Budziszewski (2003), 67.

Without the notion of Providence, we become utilitarians, consequentialists, and all ethics becomes a matter of expediency. And when morals becomes a matter of expediency, it is no longer morals. Indeed, in this warped sense of reality, where God's Providence is rejected, to insist on moral scruples is to be selfish. One is expected to sacrifice one's conscience for the greater good.

The Triumph of Divine Providence by Pietro da Cortona (1633-39)

This was brought to me with great force during law school some years ago. At issue was St. Thomas More, and his refusal to take the Oath of Supremacy, whereby Henry VIII sought to make himself head of the Church. St. Thomas More's act of conscience led to his death and the poverty of his family My law professor refused to acknowledge the moral absolute of Thomas More's conscience. Selfish he was, she pontificated with more assurance than any Pope, inasmuch as he should have abandoned his religious scruples for the greater good of his wife and his family. St. Thomas More should have done evil, so that good may come. My law school professor had no trust in Providence. She was a secular humanist, and she had accepted the impossible burden that man was responsible for saving himself, for curing all injustices, for every single consequence of his act, intended or unintended, foreseen or unforeseen.
And if there is no God, why not? The motto "Do the right thing and let God take care of the consequences" makes sense only on the assurance that He will take care of the consequences. Without that assurance, doing the right thing means taking care of the consequences--or trying to. And so unless there is providence, the urge to do good irresistibly consorts with evil. Unless God is just, our justice becomes unhinged.
Budziszewski (2003), 70. Without belief in a Providential God, we cannot accept the notion that God can bring good out of evil, and so we assume the obligation to prevent all evil or promote all good, even if it requires us doing a little evil. Classic examples of virtue become obscene, and so we cringe at hearing the teachings of St. Ignatius of Loyola, or St. Theresa of Avila, or Blessed John Henry Cardinal Newman.
I would not make a decision to set about committing a venial sin, even for the whole of creation . . . . (Spiritual Exercises, 2nd Week, 165/66) [que por todo lo criado ni porque la vida me quitasen, no sea en deliberar de hacer un peccado venial]

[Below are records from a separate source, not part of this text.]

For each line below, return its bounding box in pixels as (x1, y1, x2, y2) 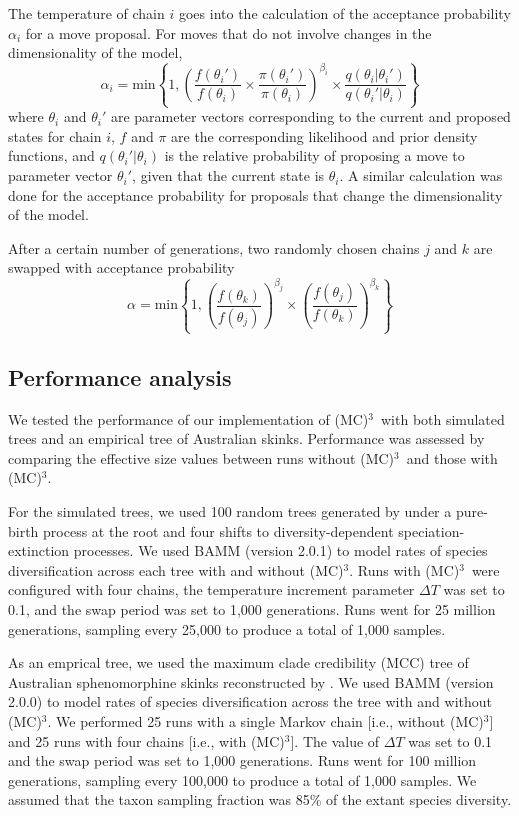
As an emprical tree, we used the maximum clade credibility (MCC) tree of (8, 652, 469, 673)
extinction (8, 540, 70, 561)
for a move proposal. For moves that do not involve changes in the (25, 22, 432, 43)
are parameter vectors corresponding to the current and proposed (110, 106, 511, 127)
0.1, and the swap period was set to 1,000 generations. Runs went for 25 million (8, 599, 496, 620)
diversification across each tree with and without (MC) (8, 559, 344, 580)
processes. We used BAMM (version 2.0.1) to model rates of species (73, 540, 488, 561)
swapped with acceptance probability (8, 257, 235, 278)
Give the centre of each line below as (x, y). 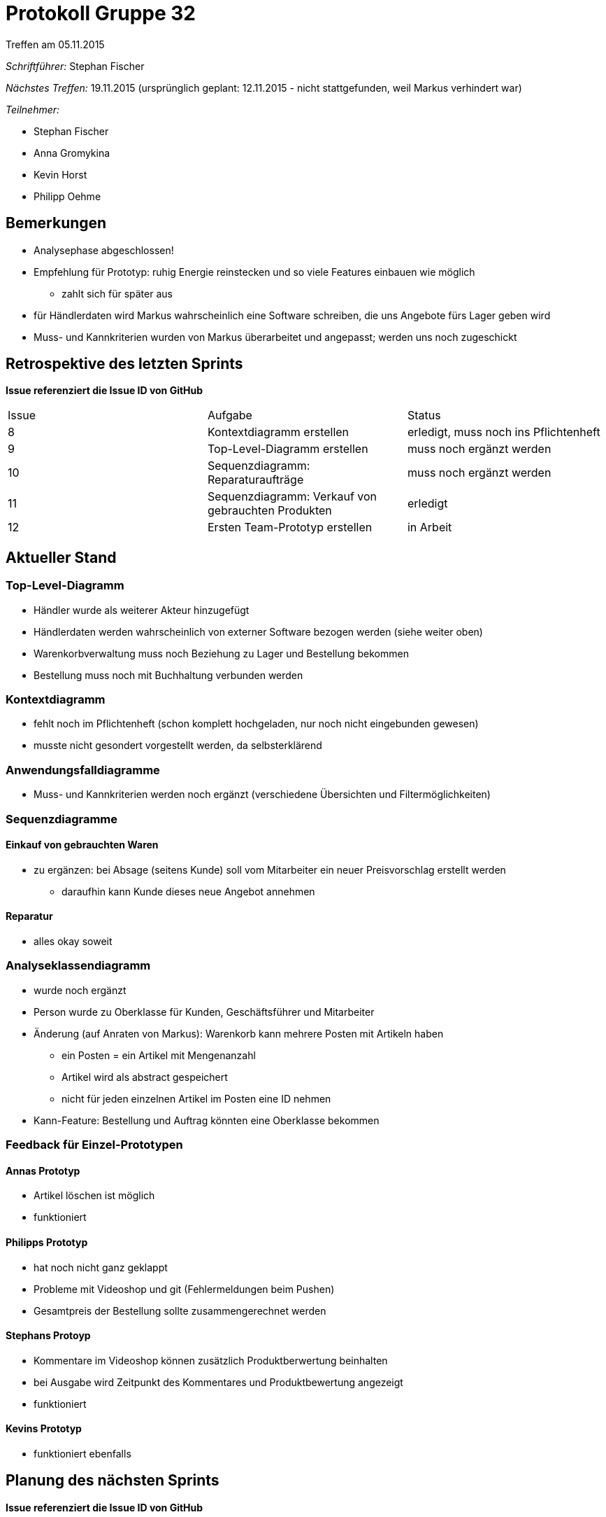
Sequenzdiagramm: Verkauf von (292, 497)
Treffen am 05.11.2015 (55, 44)
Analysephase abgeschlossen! (104, 250)
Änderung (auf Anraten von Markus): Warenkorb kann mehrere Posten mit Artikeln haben (239, 1033)
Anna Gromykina (72, 153)
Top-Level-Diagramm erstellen (288, 449)
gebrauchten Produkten (269, 511)
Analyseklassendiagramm (78, 966)
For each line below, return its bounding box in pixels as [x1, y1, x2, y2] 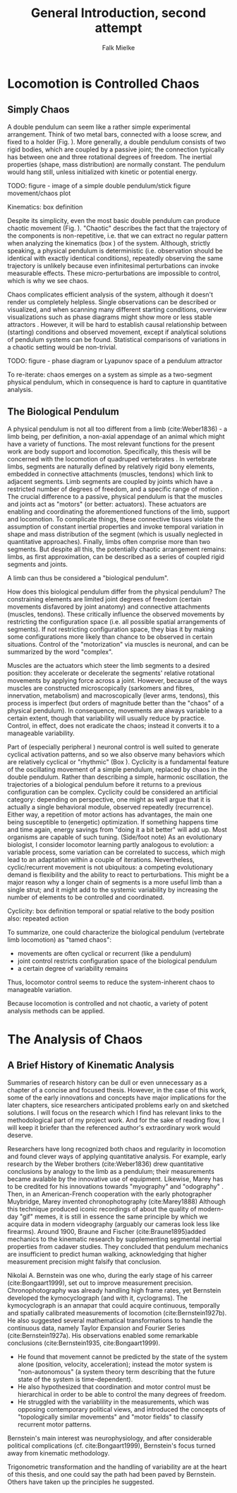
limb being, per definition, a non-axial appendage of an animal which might [7, 432, 225, 440]
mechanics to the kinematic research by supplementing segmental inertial [7, 1235, 222, 1243]
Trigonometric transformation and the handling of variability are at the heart [7, 1463, 227, 1471]
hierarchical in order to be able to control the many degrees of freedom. [17, 1390, 227, 1398]
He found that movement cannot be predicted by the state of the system [17, 1352, 228, 1361]
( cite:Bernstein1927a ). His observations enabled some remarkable [7, 1331, 199, 1339]
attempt [95, 20, 142, 36]
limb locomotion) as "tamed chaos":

Follow the advice [to please God and follow his law] until you find that you have such a fixed determination not to offend the Lord that you would rather lose a thousand lives, and be persecuted by the whole world, than commit one mortal sin. (Way of Perfection, Chapter 41) [Tened esta cuenta y aviso -que importa mucho- que no os descuidéis hasta que os veáis con tan gran determinación de no ofender al Señor, que perderíais mil vidas antes que hacer un pecado mortal]

The Church holds it better for sun and moon to drop from Heaven, for the earth to fail, and for all the many millions on it to die of starvation in the most extreme agony . . . than that one soul . . . should commit one single venial sin, should tell one willful untruth or should steal one poor farthing without excuse. (Apologia pro vita sua)

Our justice becomes unhinged; indeed, it becomes injustice. Our morality becomes unhinged, and we become immoral. We start allowing contraception, divorce and remarriage, killing babies, killing the old and infirm and comatose, lying, killing innocent civilians with atom bombs or suicide bombs, putting Jews and others into gas ovens, and cutting off the heads of those we think are kuffar, unbelievers.